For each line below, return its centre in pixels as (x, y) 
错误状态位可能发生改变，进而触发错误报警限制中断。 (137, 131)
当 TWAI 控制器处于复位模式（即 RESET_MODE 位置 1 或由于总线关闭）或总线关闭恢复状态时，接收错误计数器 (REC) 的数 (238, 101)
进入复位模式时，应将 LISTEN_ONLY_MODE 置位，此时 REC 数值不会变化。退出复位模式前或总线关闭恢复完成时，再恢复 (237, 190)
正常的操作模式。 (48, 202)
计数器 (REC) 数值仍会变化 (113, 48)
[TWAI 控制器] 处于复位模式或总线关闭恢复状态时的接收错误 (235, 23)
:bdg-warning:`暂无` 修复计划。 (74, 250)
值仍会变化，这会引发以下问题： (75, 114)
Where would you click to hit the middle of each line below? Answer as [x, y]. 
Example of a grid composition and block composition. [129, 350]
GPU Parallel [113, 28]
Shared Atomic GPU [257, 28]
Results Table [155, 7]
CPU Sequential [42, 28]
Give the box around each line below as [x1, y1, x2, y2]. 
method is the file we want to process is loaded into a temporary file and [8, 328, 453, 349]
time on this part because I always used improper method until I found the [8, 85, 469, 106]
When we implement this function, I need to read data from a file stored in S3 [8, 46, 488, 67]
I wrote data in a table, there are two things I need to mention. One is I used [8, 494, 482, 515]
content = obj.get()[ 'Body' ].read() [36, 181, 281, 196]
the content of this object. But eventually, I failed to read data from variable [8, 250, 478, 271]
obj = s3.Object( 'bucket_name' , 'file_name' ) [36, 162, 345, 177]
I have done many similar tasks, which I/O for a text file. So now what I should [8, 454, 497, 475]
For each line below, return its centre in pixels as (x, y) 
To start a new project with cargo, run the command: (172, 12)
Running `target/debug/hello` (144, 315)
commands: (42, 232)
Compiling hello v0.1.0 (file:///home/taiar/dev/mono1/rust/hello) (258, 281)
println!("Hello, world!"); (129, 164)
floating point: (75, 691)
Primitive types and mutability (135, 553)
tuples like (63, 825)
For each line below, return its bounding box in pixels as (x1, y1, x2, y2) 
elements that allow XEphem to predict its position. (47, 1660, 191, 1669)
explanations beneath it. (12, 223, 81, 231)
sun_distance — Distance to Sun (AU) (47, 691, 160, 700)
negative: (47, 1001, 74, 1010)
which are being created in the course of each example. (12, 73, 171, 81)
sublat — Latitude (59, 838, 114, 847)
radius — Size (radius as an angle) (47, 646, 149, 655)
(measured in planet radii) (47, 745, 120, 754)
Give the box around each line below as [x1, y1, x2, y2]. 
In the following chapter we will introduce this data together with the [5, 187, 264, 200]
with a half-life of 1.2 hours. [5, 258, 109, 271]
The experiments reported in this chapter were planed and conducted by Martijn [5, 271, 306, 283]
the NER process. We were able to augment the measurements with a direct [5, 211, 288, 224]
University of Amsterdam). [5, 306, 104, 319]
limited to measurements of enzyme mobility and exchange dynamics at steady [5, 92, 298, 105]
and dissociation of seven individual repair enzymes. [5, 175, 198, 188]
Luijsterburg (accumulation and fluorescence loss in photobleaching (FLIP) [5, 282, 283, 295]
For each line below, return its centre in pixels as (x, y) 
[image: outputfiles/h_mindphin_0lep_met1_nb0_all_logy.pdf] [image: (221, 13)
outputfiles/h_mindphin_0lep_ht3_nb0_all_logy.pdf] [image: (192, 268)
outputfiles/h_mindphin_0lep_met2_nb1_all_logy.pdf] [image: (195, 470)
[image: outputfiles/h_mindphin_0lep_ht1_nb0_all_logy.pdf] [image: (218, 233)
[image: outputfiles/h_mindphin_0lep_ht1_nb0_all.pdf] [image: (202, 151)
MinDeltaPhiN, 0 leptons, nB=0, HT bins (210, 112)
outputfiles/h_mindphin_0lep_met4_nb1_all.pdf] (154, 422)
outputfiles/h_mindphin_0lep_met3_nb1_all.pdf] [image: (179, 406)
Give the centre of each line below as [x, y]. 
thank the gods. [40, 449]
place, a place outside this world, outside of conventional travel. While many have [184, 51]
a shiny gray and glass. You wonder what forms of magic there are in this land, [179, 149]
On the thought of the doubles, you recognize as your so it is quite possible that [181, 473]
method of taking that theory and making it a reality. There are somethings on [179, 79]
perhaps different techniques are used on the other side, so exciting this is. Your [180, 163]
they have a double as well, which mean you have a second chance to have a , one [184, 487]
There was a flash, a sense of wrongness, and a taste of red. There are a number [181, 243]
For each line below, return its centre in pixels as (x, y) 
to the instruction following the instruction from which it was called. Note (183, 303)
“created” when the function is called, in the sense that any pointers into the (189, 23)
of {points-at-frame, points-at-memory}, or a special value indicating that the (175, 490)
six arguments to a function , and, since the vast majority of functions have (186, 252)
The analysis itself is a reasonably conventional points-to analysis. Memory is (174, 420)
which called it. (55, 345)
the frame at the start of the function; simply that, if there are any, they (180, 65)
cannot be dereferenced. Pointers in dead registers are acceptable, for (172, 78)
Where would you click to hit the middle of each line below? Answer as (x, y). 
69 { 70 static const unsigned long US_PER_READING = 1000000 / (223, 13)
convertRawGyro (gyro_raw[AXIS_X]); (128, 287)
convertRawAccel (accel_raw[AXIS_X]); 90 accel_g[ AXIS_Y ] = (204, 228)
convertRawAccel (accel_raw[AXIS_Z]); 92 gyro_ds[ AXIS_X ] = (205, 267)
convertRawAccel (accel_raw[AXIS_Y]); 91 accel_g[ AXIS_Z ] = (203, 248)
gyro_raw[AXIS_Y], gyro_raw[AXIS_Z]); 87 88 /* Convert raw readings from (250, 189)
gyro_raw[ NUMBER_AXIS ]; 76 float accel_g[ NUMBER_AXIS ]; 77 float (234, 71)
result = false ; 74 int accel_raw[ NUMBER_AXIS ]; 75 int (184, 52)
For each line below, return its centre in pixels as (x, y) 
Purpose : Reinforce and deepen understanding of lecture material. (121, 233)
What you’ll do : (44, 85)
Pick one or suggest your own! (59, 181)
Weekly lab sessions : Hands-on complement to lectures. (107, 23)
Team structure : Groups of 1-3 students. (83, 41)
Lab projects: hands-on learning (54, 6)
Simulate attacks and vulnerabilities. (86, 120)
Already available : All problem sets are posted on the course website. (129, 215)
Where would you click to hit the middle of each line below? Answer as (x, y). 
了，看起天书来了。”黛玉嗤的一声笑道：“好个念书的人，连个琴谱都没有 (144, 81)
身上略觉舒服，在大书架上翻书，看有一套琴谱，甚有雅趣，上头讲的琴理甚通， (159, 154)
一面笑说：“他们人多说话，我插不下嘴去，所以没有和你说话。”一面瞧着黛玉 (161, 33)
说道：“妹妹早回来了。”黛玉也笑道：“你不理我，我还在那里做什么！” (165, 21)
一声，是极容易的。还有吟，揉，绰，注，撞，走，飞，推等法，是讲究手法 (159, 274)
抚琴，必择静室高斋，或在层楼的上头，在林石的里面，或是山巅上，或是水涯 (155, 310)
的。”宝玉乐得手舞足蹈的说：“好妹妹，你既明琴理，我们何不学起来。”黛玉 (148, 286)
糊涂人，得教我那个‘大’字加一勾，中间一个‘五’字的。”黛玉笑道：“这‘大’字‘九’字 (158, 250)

————

PROBLEM TO WORK ON – Could you set down, exactly as written, the lines above between the one holding "negative: (47, 1001, 74, 1010)" and the one holding "perhaps different techniques", inclusive, and nothing more?

YOUR SOLUTION –
negative: (47, 1001, 74, 1010)
which are being created in the course of each example. (12, 73, 171, 81)
sublat — Latitude (59, 838, 114, 847)
radius — Size (radius as an angle) (47, 646, 149, 655)
(measured in planet radii) (47, 745, 120, 754)
Give the box around each line below as [x1, y1, x2, y2]. 
In the following chapter we will introduce this data together with the [5, 187, 264, 200]
with a half-life of 1.2 hours. [5, 258, 109, 271]
The experiments reported in this chapter were planed and conducted by Martijn [5, 271, 306, 283]
the NER process. We were able to augment the measurements with a direct [5, 211, 288, 224]
University of Amsterdam). [5, 306, 104, 319]
limited to measurements of enzyme mobility and exchange dynamics at steady [5, 92, 298, 105]
and dissociation of seven individual repair enzymes. [5, 175, 198, 188]
Luijsterburg (accumulation and fluorescence loss in photobleaching (FLIP) [5, 282, 283, 295]
For each line below, return its centre in pixels as (x, y) 
[image: outputfiles/h_mindphin_0lep_met1_nb0_all_logy.pdf] [image: (221, 13)
outputfiles/h_mindphin_0lep_ht3_nb0_all_logy.pdf] [image: (192, 268)
outputfiles/h_mindphin_0lep_met2_nb1_all_logy.pdf] [image: (195, 470)
[image: outputfiles/h_mindphin_0lep_ht1_nb0_all_logy.pdf] [image: (218, 233)
[image: outputfiles/h_mindphin_0lep_ht1_nb0_all.pdf] [image: (202, 151)
MinDeltaPhiN, 0 leptons, nB=0, HT bins (210, 112)
outputfiles/h_mindphin_0lep_met4_nb1_all.pdf] (154, 422)
outputfiles/h_mindphin_0lep_met3_nb1_all.pdf] [image: (179, 406)
Give the centre of each line below as [x, y]. 
thank the gods. [40, 449]
place, a place outside this world, outside of conventional travel. While many have [184, 51]
a shiny gray and glass. You wonder what forms of magic there are in this land, [179, 149]
On the thought of the doubles, you recognize as your so it is quite possible that [181, 473]
method of taking that theory and making it a reality. There are somethings on [179, 79]
perhaps different techniques are used on the other side, so exciting this is. Your [180, 163]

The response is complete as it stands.